But back to the main topic here, there seems to be a consensus amongst a lot of people that Shaner is just a boring elderly foamer that we are laughing at for no reason. There are a lot of lolcows I don't enjoy here either, and whether or not a lolcow is boring is not something for a few people to decide on behalf of a large community of people.  Connor Bible in my opinion is one of the dullest, uninteresting, most useless and purely autistic human beings that I have ever come across in my life and just the simple act of reading a few sentences of his garbage sucks away my will to live and fills me with an immense desire to punch him straight in the face; yet many people find him entertaining and I can respect that ; so it's all really just a matter of opinion.

If Chris-chan was nothing more than an autistic manchild who wrote shitty Sonic fanfiction he would have never reached the level of interest that he did. There were so many other dimensions to Chris that after year after year of poking and prodding and staying interested in Chris that we started learn about him as a person. Chris-chan didn't happen overnight and was a wine that needed to age and become more refined.

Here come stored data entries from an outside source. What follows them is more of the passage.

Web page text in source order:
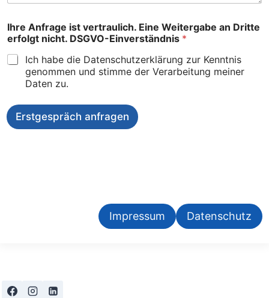
i
-
A
d
r
e
:
Ihre Anfrage ist vertraulich. Eine Weitergabe an Dritte
erfolgt nicht. DSGVO-Einverständnis *
Ich habe die Datenschutzerklärung zur Kenntnis
genommen und stimme der Verarbeitung meiner
Daten zu.
Erstgespräch anfragen
Impressum Datenschutz
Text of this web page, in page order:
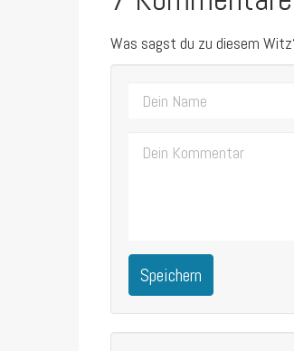
Was sagst du zu diesem
Speichern
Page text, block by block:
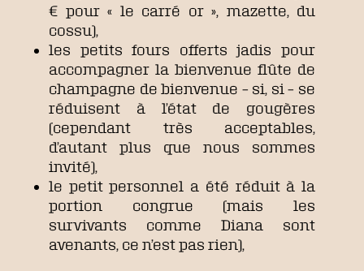
€ pour « le carré or », mazette, du
cossu),
les petits fours offerts jadis pour
accompagner la bienvenue flûte de
champagne de bienvenue – si, si – se
réduisent à l’état de gougères
(cependant très acceptables,
d’autant plus que nous sommes
invité),
le petit personnel a été réduit à la
portion congrue (mais les
survivants comme Diana sont
avenants, ce n’est pas rien),
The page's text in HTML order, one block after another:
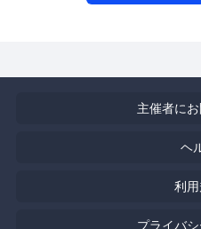
主催者に
ヘ
利
プライバ
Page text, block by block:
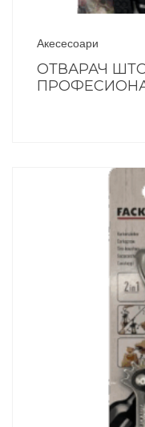
Акесесоари
ОТВАРАЧ
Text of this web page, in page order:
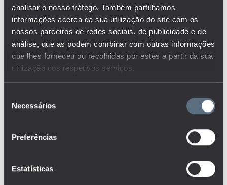
analisar o nosso tráfego. Também partilhamos
informações acerca da sua utilização do site com os
nossos parceiros de redes sociais, de publicidade e de
análise, que as podem combinar com outras informações
que lhes forneceu ou recolhidas por estes a partir da sua
utilização dos respetivos serviços.
Necessários
Preferências
Estatísticas
aos seus colaboradores
Percentagem de
estudantes ainda no
mesmo curso do ensino
Percentagem de
estudantes inscritos no
vez através do concurso
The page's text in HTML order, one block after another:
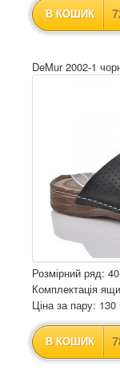
В КОШИК
DeMur 2002-1
Розмірний ряд:
Комплектація
Ціна за пару: 130
В КОШИК

The same ultimately applies to Len. When we first found out about Shaner we thought of him as nothing more than a weird old man foaming over trains. It was funny by itself for a few days but the thread would have most likely died fairly quickly; but as time passed we then learned that he was banned from railroads for stalking children and harassing women, then we learned about how he was caught by a female aid worker in his living room shitting into diapers, wearing stockings and fucking a pillow that he cut a hole into, then we learned that he roleplays as a woman on facebook trying to attract lesbians, then we learned that he received a package of dragon dildos that he thought were candles, then he took over a lawyer's facebook account in an attempt to scare people as well as so much more amazing stuff that I could spend hours writing about.

The point is, Len didn't need to be banned; maybe quarantined like Holden, but not banned. But regardless, the decisions already done so whatever; just thought I'd get my two cents in.

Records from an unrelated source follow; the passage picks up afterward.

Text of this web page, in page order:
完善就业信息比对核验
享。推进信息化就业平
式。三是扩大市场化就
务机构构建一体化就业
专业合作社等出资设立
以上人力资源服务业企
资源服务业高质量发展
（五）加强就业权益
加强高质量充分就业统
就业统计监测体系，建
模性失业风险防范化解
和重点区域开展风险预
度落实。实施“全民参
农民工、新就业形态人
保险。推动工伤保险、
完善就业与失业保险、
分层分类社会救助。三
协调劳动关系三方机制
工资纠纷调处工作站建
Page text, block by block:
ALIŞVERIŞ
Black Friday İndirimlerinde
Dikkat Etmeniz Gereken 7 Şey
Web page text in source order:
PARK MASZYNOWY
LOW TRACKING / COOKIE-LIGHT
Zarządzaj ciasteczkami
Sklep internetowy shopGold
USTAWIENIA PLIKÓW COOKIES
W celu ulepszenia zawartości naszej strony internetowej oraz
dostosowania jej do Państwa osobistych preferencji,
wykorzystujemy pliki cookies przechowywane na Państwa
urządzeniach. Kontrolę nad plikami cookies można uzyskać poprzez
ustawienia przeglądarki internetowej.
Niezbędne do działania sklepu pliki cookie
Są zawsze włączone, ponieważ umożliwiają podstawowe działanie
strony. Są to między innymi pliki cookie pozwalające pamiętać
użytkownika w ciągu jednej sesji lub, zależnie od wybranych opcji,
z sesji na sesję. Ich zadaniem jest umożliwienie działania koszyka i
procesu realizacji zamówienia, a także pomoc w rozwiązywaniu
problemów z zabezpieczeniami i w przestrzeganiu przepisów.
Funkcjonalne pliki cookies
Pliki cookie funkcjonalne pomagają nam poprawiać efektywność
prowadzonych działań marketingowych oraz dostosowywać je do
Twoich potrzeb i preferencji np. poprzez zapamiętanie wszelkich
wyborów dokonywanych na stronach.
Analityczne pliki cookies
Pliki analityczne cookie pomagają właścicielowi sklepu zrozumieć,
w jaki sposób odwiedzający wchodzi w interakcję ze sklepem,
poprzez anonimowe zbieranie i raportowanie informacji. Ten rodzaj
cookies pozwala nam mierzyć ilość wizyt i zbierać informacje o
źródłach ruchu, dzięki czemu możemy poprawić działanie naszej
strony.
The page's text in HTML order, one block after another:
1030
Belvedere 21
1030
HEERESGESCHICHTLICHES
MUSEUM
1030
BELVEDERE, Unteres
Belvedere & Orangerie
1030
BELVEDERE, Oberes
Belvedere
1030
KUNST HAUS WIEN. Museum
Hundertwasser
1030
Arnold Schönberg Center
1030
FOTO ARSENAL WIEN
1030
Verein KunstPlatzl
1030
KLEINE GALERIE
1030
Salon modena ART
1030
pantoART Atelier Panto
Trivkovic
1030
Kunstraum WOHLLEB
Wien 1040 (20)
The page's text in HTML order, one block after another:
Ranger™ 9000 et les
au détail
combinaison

And lastly I'd like to simply note that for a lolcow so boring, his thread attracted about 75% of the amount of views in a little under 2 months that the #1 all-time top viewed Andrew Dobson thread took a little under 2 years to achieve.


----------



## SpessCaptain (Jul 22, 2015)

Good, it was fine for the first say 20 pages then you chucklefucks decided to drag out the dead horse. 

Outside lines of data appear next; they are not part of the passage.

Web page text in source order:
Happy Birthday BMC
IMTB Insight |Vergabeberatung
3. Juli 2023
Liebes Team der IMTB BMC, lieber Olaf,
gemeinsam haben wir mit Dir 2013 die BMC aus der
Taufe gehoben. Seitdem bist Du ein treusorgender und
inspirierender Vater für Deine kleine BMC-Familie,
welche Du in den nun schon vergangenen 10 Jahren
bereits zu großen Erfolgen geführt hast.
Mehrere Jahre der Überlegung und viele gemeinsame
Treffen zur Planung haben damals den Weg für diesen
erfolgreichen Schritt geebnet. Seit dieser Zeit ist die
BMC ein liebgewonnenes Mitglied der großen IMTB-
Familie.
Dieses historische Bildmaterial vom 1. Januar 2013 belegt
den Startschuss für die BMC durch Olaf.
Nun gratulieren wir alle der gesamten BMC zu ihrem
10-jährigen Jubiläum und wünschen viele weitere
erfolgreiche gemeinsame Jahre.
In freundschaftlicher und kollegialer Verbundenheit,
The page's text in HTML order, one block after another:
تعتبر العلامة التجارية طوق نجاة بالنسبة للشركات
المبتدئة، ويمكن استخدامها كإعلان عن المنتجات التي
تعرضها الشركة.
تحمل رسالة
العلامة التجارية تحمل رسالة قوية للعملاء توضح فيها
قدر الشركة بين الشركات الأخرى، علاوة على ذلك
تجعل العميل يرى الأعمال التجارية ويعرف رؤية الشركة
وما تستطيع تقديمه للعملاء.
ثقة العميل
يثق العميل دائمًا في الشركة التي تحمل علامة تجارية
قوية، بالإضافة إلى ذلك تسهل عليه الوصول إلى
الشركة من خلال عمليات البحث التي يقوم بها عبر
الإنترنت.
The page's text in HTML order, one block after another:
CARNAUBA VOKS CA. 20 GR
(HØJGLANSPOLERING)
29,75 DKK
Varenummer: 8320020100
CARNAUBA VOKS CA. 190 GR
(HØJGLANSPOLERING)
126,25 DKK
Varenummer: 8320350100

There are better things to laugh at than Lolcows who come here, Try to be civil with them - see the difference between Mr Burger's thread and Shaner's thread. The egging posts of "I hope x shows up posts" with every lolcow is also getting annoying.


----------



## EI 903 (Jul 22, 2015)

Valiant said:


> The egging posts of "I hope x shows up posts" with every lolcow is also getting annoying.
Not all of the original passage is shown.